Cubby and Nomi also attended sessions with me from time to time... she worked on our whole family by focusing her attentions in two places:
1.) the challenges we faced in our day to day life due to my past trauma. She offered coping tools and communication ideas that helped us begin to resolve the problems between us.
2.) The past trauma itself.
 
DON'T stop the D/s dynamic if it is a lifeline for either of you! Simply go to a therapist, begin by saying, "we are an alternative family, are you willing and able to accept that, and adjust your advice accordingly?" If the therapist balks at your lifestyle and it is part of who you are, how do you know they will respect you enough to help you as an individual or as a family?
 
And YES your partner can be a therapist of sorts. Only you can determine if they have earned your trust and if they understand you. Are they balanced in their advice or are they emotional and given to tantrums or manipulation? Does their life "work"? Obviously if they can govern their own life, they must have some good instincts that you can benefit from. Do they have peace of mind and does being with them inspire you to listen to them?
 
I have assisted cubby through some pretty serious baggage. I have been side by side with Nomi through some serious baggage (and sent her to therapy when some of her issues go too deep for my abilities). I am gearing up to be full partner and helper with toad through this aspergers diagnosis.
 
I think that sometimes the advice found here is offered in absolutes and a thinking person should listen to all sides. I only wish that more sides were offered on some of these threads.

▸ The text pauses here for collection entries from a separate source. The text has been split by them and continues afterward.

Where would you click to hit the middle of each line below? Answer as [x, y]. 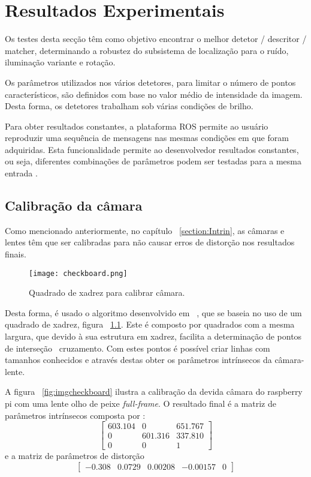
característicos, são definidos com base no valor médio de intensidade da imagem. [154, 94]
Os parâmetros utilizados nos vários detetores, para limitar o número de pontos [150, 82]
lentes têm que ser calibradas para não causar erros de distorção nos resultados [150, 242]
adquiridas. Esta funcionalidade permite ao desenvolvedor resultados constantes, [152, 149]
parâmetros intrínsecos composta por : [75, 415]
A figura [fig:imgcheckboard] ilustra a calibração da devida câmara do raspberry [154, 391]
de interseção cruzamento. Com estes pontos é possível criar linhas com [138, 348]
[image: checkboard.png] [78, 273]
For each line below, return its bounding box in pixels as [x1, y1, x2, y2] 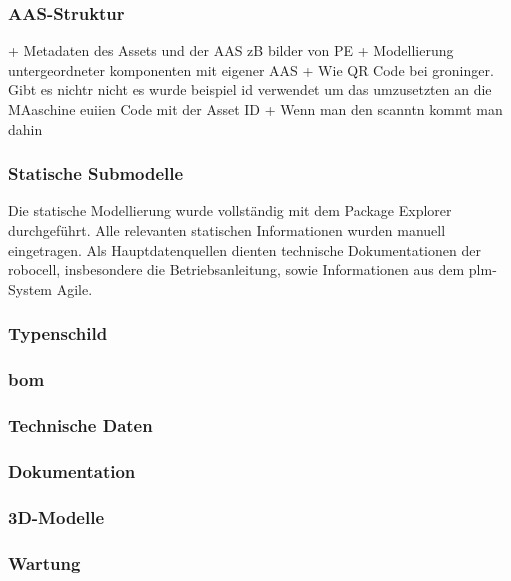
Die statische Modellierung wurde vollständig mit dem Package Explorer [8, 200, 452, 221]
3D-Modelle [8, 504, 105, 529]
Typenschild [8, 321, 108, 346]
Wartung [8, 550, 81, 575]
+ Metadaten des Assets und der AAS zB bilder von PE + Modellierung [8, 40, 454, 61]
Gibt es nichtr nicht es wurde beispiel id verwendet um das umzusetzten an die [8, 79, 492, 100]
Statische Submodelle [8, 161, 184, 186]
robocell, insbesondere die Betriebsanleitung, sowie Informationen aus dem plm [8, 259, 493, 280]
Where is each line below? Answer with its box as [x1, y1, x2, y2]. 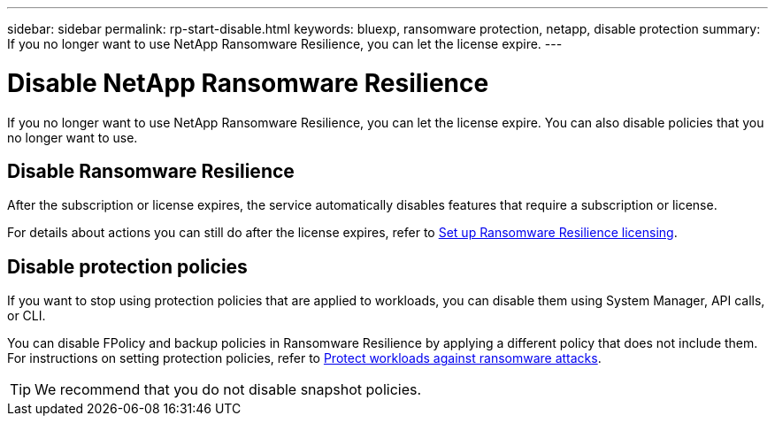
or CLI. [7, 308, 46, 324]
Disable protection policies [7, 255, 248, 278]
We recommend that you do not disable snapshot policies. [35, 381, 422, 399]
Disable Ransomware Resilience [7, 159, 295, 182]
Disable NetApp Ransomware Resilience [7, 67, 489, 98]
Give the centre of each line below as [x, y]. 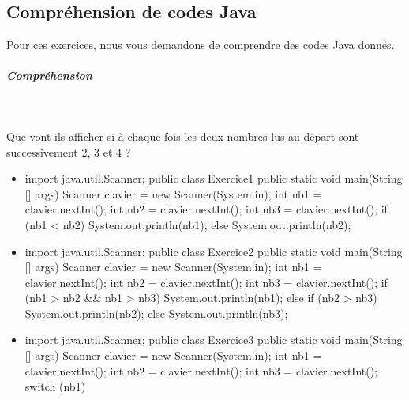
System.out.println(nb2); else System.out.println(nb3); [156, 313]
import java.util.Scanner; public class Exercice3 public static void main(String [214, 340]
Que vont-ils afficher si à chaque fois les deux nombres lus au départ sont [183, 136]
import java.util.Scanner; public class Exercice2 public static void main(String [214, 251]
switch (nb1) [55, 386]
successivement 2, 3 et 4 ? [69, 151]
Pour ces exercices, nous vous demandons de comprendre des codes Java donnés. [201, 45]
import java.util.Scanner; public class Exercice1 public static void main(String [214, 178]
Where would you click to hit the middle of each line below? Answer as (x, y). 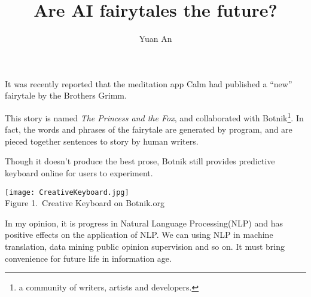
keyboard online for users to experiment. (79, 172)
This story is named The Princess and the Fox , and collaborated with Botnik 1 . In (154, 117)
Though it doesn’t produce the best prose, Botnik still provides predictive (140, 161)
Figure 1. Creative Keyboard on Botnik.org (85, 203)
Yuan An (155, 39)
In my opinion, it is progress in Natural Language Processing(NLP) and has (144, 223)
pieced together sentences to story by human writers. (102, 141)
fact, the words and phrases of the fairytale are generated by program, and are (149, 129)
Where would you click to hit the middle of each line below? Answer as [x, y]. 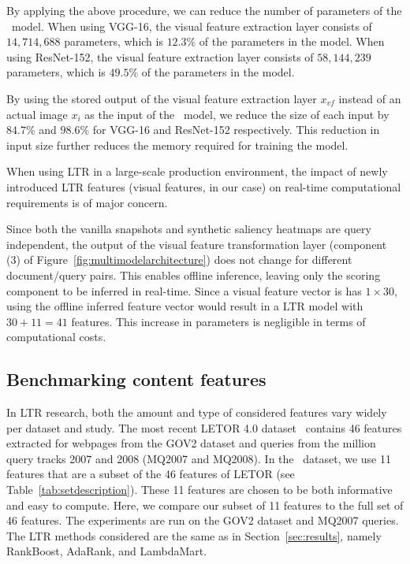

HornyToadsMI -> RE: Frustrated!!! (7/3/2007 4:05:22 PM)

For my 2 cents.....sometimes no matter what you do, you can not make another happy.  There is not compatibility.  Or the compatibility has changed due to changes in life.  Lady Cloudz.....i wish you better fortune down the new road.  :)




MasterFireMaam -> RE: Frustrated!!! (7/3/2007 4:23:39 PM)

quote:

ORIGINAL: Calandra

~fast reply~
 
I completely disagree with the idea that D/s isn't "therapy".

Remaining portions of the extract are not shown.